我站在窗边,看着楼下的花园,手不自觉的推开窗户,清晨的空气特别的好,能给我压抑的心情带来一丝缓解。
“太太,您这是干什么?”我转过头去,徐嫂慌慌张张的朝我走过来。徐嫂越过我,把窗户关上,嗔怪道,“太太,您怎么能站在窗口吹风呢,要是落下了病根,以后都不好恢复,对女人来说,这小产和坐月子一样……”徐嫂猛然间闭上嘴,惊慌失措的看着我。
我朝着徐嫂勉强挤出一抹笑容,示意她我没事,只看她现在的表情,就知道,她一定是刻意在我面前闭口不提孩子的事情。
“徐嫂,你今天怎么来的这么早?”我问道,陆正岐知道我最近喜欢安静,讨厌外人靠近,所以徐嫂只是一日三餐才过来送饭,我吃完以后,徐嫂也不做停留,话都没有多说一句,收拾好了就离开。
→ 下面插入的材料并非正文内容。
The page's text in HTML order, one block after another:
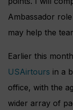
Ambassador
may help the
Earlier this
USAirtours in a
office, with the
wider array of
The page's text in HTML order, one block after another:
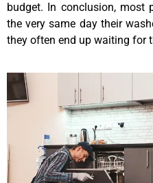
budget. In conclusion, most
the very same day their
they often end up waiting for
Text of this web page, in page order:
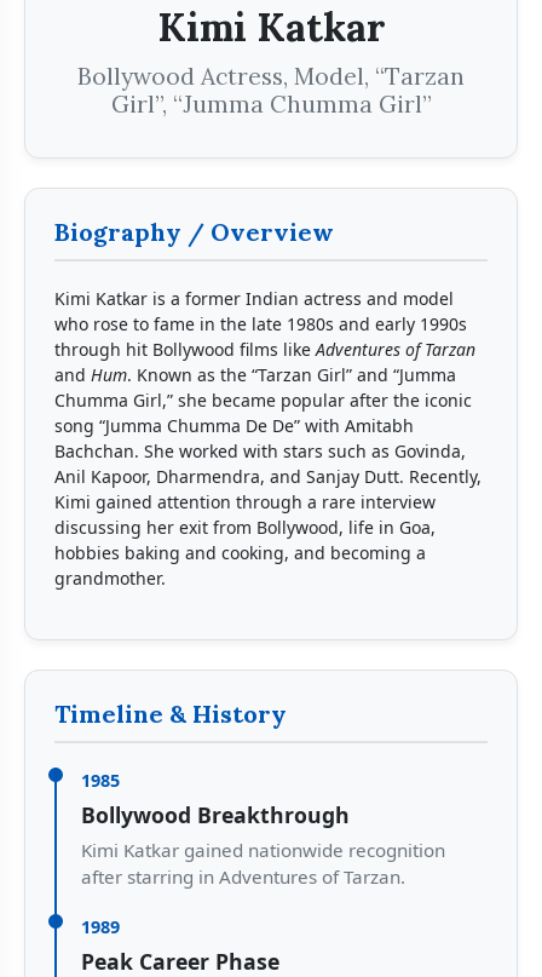
Kimi Katkar
Bollywood Actress, Model, “Tarzan
Girl”, “Jumma Chumma Girl”
Biography / Overview
Kimi Katkar is a former Indian actress and model
who rose to fame in the late 1980s and early 1990s
through hit Bollywood films likeAdventures of Tarzan
and Hum. Known as the “Tarzan Girl” and “Jumma
Chumma Girl,” she became popular after the iconic
song “Jumma Chumma De De” with Amitabh
Bachchan. She worked with stars such as Govinda,
Anil Kapoor, Dharmendra, and Sanjay Dutt. Recently,
Kimi gained attention through a rare interview
discussing her exit from Bollywood, life in Goa,
hobbies baking and cooking, and becoming a
grandmother.
Timeline & History
1985
Bollywood Breakthrough
Kimi Katkar gained nationwide recognition
after starring in Adventures of Tarzan.
1989
Peak Career Phase
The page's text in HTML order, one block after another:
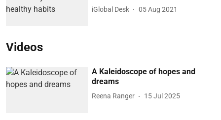
iGlobal Desk 05 Aug 2021
Videos
A Kaleidoscope of hopes and
dreams
Reena Ranger 15 Jul 2025
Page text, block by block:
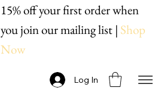
15% off your first order when
you join our mailing list | Shop
Now
Log In
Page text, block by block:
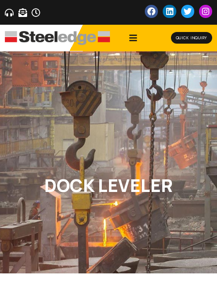
QUICK INQUIRY
DOCK LEVELER
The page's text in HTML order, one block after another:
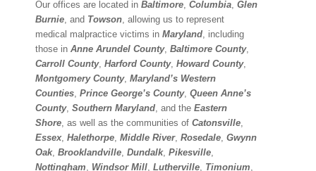
Our offices are located in Baltimore, Columbia, Glen
Burnie, and Towson, allowing us to represent
medical malpractice victims in Maryland, including
those in Anne Arundel County, Baltimore County,
Carroll County, Harford County, Howard County,
Montgomery County, Maryland’s Western
Counties, Prince George’s County, Queen Anne’s
County, Southern Maryland, and the Eastern
Shore, as well as the communities of Catonsville,
Essex, Halethorpe, Middle River, Rosedale, Gwynn
Oak, Brooklandville, Dundalk, Pikesville,
Nottingham, Windsor Mill, Lutherville, Timonium,
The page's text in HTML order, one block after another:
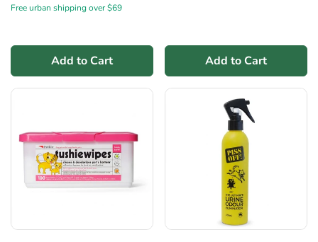
Free urban shipping over $69
Add to Cart Add to Cart
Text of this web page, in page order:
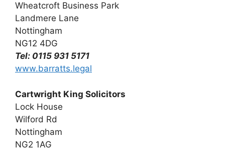
Wheatcroft Business Park
Landmere Lane
Nottingham
NG12 4DG
Tel: 0115 931 5171
www.barratts.legal
Cartwright King Solicitors
Lock House
Wilford Rd
Nottingham
NG2 1AG
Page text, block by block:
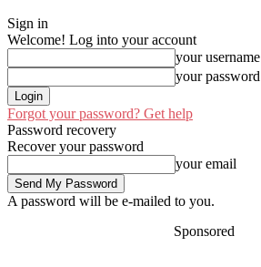
Sign in
Welcome! Log into your account
your username
your password
Forgot your password? Get help
Password recovery
Recover your password
your email
A password will be e-mailed to you.
Sponsored
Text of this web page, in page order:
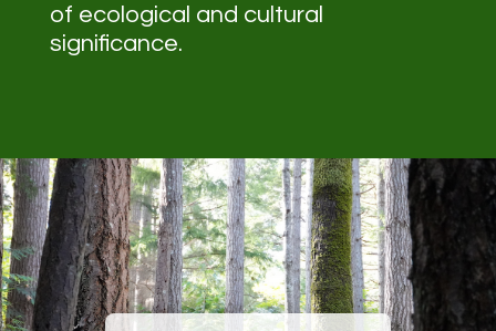
of ecological and cultural
significance.
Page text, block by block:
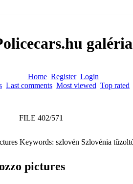
galéria
Home Register Login
Last comments Most viewed Top rated
FILE 402/571
pictures
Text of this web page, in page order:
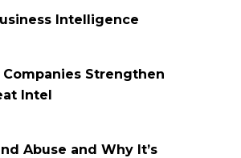
Intelligence
Companies Strengthen
Intel
Abuse and Why It’s

徐嫂关好窗户,说道,“先生说,今天就让您出院。”徐嫂说完,开始动手帮我整理东西。
“今天?”我接着问道,“现在?”
徐嫂抬起头,满脸疑惑,“对啊,先生是这么交代的,司机就在楼下等着呢。”
我也懒得去问陆正岐,让我仓促出院究竟是为了什么,反正在医院住了这么多天,我对这里的一切,雪白的墙壁和床单,刺鼻的消毒水味……全部都反感至极。
徐嫂手脚非常的利落,加上我的东西原本就不多,她很快就收拾好,提着行李袋跟我一起走出了病房。走到医院大厅的时候,刚刚走到门口,徐嫂拦住了我,我狐疑的看着她。徐嫂为我紧了紧身上的衣服,又从行李袋里拿出了一顶帽子给我带上,开始我不愿意,可是徐嫂只说是为了我好,我看到她眼中的关心,也就没有再和她推拒。
徐嫂轻轻的搀着我走出了医院,车子已经等在了门口,司机打开车门,徐嫂护着我坐进车子。
……
车子在别墅门口停稳,我下车以后,没有立即进屋,矗立在原地,看着眼前这栋房子,只是短短几天没有回来,再回来时,竟然有一种物是人非的感觉。现在,这栋房子对我来说,不过是一个巨大华丽的牢笼而已。
我自嘲的笑笑,认命一般走进了这栋房子。